The monthly median gross salary for Master Of Science - Business Intelligence And Data Science in Germany is €5,870.00.Based on 18,778 gross salaries
The best-earning Master Of Science - Business Intelligence And Data Science are Combined of Above 55 age groups who live in Bavaria. Their median salary is above €7,100.00, which is a 21% increase over the median salary (€5,870.00) of the selected category.
18,359,909 full-time employees in Germany subject to social insurance earn less than those working as Master Of Science - Business Intelligence And Data Science in Germany. This corresponds to about 84% of full-time employees. A similar gross salary is earned by 161,878 full-time employees subject to social security contributions, or 1%.
At the sector level, median earnings ranged from €5,160 in the banking, finance and insurance sector to €1,890 in the temporary employment sector, where very low-paid manual jobs are clearly overrepresented.
Higher wages are generally associated with employment in larger companies and with longer periods of employment.
A median wage is a number that takes into account several wages and arranges them in ascending or descending order. The median salary is the salary that is in the middle of the sorted salaries. So if you see a median salary, you can be sure that half of the indicated salaries are lower and half are higher.

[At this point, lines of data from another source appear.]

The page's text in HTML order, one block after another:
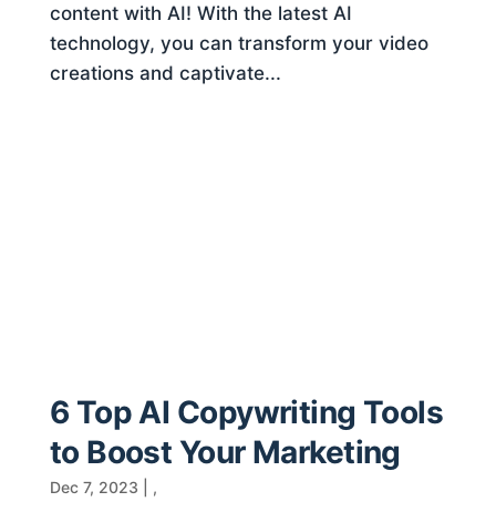
content with AI! With the latest AI
technology, you can transform your video
creations and captivate...
6 Top AI Copywriting Tools
to Boost Your Marketing
Dec 7, 2023 ,
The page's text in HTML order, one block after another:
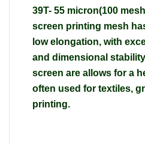
39T- 55 micron(100
screen printing mesh
low elongation, with
and dimensional
screen are allows for a
often used for textiles,
printing.
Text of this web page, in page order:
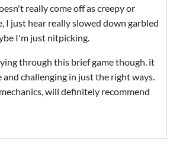
really come off as creepy or
I just hear really slowed down garbled
I'm just nitpicking.
through this brief game though. it
and challenging in just the right ways.
will definitely recommend
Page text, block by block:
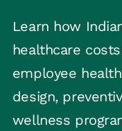
Learn how
healthcare
employee
design,
wellness
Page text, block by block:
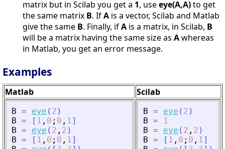
matrix but in Scilab you get a 1, useeye(A,A)to get
the same matrix B. IfA is a vector, Scilab and Matlab
give the same B. Finally, ifA is a matrix, in Scilab, B
will be a matrix having the same size as Awhereas
in Matlab, you get an error message.
Examples
Matlab Scilab
B = eye ( 2 )
B = [ 1 , 0 ; 0 , 1]
B = eye ( 2 , 2 )
B = [ 1 , 0 ; 0 , 1]
B = eye ( 2 )
B =
1
B = eye ( 2 , 2 )
B = [ 1 , 0 ; 0 , 1]
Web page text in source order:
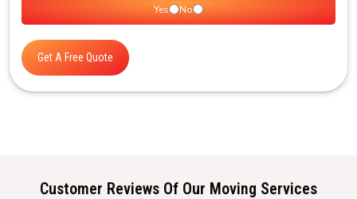
Yes
No
Get A Free Quote
Customer Reviews Of Our Moving Services
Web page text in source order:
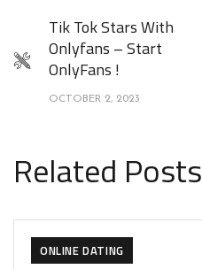
Tik Tok Stars With
Onlyfans – Start
OnlyFans !
OCTOBER 2, 2023
Related Posts
ONLINE DATING
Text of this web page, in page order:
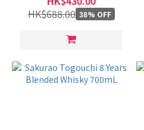
HK$688.00 38% OFF
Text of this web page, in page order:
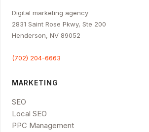
Digital marketing agency
2831 Saint Rose Pkwy, Ste 200
Henderson, NV 89052
(702) 204-6663
MARKETING
SEO
Local SEO
PPC Management

The exact middle number in a list is called the median. For example, the median of a sorted list of numbers 2300, 2400, 2500, 2600, 2700, 2800 and 6000 is 2600 because half the numbers are lower and half are higher.Mean
Mean wages are calculated by summing up all of the salaries on a list and dividing by the number of salaries on the list. This is important to remember while examining wages, since it implies that extremely high and extremely low incomes are weighted equally in the final average. When data includes a few abnormally high or low wages, mean salary reporting might be misleading.
Rather of looking for the middle number in the list, the mean is calculated by using additions and division. For example, to calculate the mean of 2300, 2400, 2500, 2600, 2700, 2800 and 6000 add them all together to get 21300. Divide them by 7, which is the number of entries on the list, and you get 3042.85.